Configure and manage Slurm: A Highly Scalable Resource Manager

  Copyright (c) 2017 UL HPC Team <hpc-sysadmins@uni.lu>
  .             see also http://hpc.uni.lu


Slurm (aka "Simple Linux Utility for Resource Management") is a free and open-source job scheduler for Linux and Unix-like kernels, used by many of the world's supercomputers and computer clusters (~60% of Top500 rely on it).

Slurm is an open source, fault-tolerant, and highly scalable cluster management and job scheduling system for large and small Linux clusters

It provides three key functions.

  1. it allocates exclusive and/or non-exclusive access to resources (computer nodes) to users for some duration of time so they can perform work.
  2. it provides a framework for starting, executing, and monitoring work (typically a parallel job such as MPI) on a set of allocated nodes.
  3. Finally, it arbitrates contention for resources by managing a queue of pending jobs.

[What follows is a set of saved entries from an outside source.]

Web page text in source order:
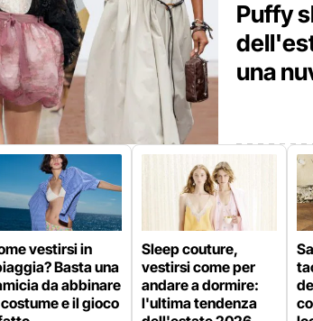
Puffy
una
vestirsi in
Basta una
da abbinare
e il gioco
Sleep couture,
vestirsi come per
andare a dormire:
l'ultima tendenza
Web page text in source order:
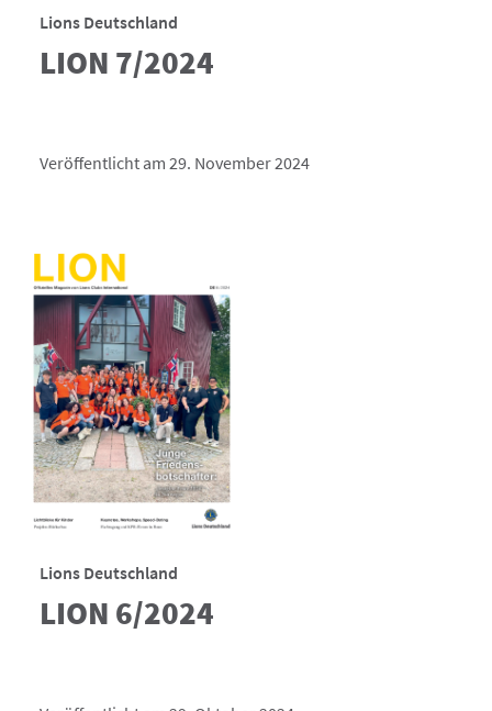
Lions Deutschland
LION 7/2024
Veröffentlicht am 29. November 2024
Lions Deutschland
LION 6/2024
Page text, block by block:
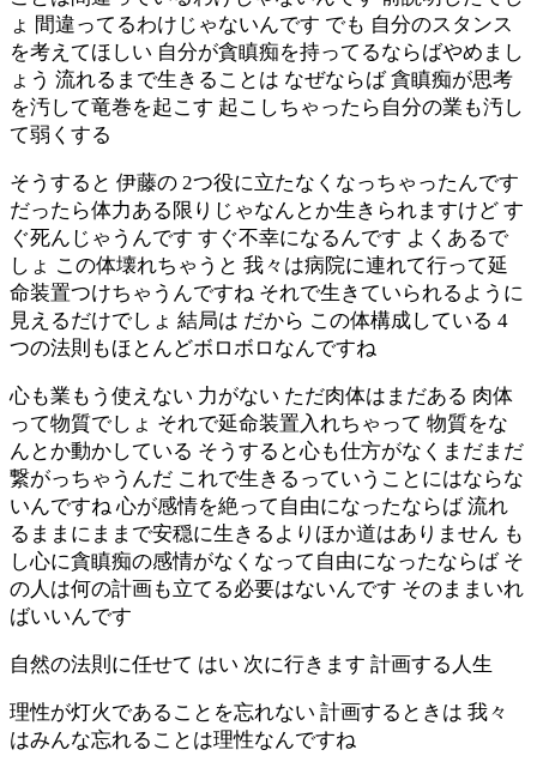
ょ 間違ってるわけじゃないんです でも 自分のスタンス
を考えてほしい 自分が貪瞋痴を持ってるならばやめまし
ょう 流れるまで生きることは なぜならば 貪瞋痴が思考
を汚して竜巻を起こす 起こしちゃったら自分の業も汚し
て弱くする
そうすると 伊藤の 2つ役に立たなくなっちゃったんです
だったら体力ある限りじゃなんとか生きられますけど す
ぐ死んじゃうんです すぐ不幸になるんです よくあるで
しょ この体壊れちゃうと 我々は病院に連れて行って延
命装置つけちゃうんですね それで生きていられるように
見えるだけでしょ 結局は だから この体構成している 4
つの法則もほとんどボロボロなんですね
心も業もう使えない 力がない ただ肉体はまだある 肉体
って物質でしょ それで延命装置入れちゃって 物質をな
んとか動かしている そうすると心も仕方がなくまだまだ
繋がっちゃうんだ これで生きるっていうことにはならな
いんですね 心が感情を絶って自由になったならば 流れ
るままにままで安穏に生きるよりほか道はありません も
し心に貪瞋痴の感情がなくなって自由になったならば そ
の人は何の計画も立てる必要はないんです そのままいれ
ばいいんです
自然の法則に任せて はい 次に行きます 計画する人生
理性が灯火であることを忘れない 計画するときは 我々
はみんな忘れることは理性なんですね
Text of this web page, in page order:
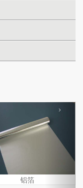
铝箔
›

This Puppet module is designed to configure and manage the different daemons and components of a typical Slurm architecture, depicted below:

In particular, this module implements the following elements:

Puppet Class Description
slurm The main slurm class, piloting all aspects of the configuration
slurm::slurmdbd Specialized class for Slurmdbd, the Slurm Database Daemon.
slurm::slurmctld Specialized class for Slurmctld, the central management daemon of Slurm.
slurm::slurmd Specialized class for Slurmd, the compute node daemon for Slurm.
slurm::munge Manages MUNGE, an authentication service for creating and validating credentials.
slurm::pam Handle PAM aspects for SLURM (Memlock for MPI etc.)
Puppet Defines Description
slurm::download takes care of downloading the SLURM sources for a given version passed as resource name
slurm::build building Slurm sources into packages (_i.e. RPMs for the moment) for a given version passed as resource name
slurm::install::packages installs the Slurm packages, typically built from slurm::build, for a given version passed as resource name.
slurm::acct::cluster adding (or removing) a cluster to the slurm database

In addition, this puppet module implements several private classes:

  • slurm::common[::redhat]: handles common tasks to all daemon
  • slurm::install: install the Slurm packages, eventually built from downloaded sources
  • slurm::config[::{cgroup,gres,topology}]: handles the various aspects of the configuration of SLURM daemons -- see https://slurm.schedmd.com/slurm.conf.html#lbAN
  • slurm::plugins::lua: takes care of the Job Submit plugin 'lua' i.e. of the file job_submit.lua.

All these components are configured through a set of variables you will find in manifests/params.pp.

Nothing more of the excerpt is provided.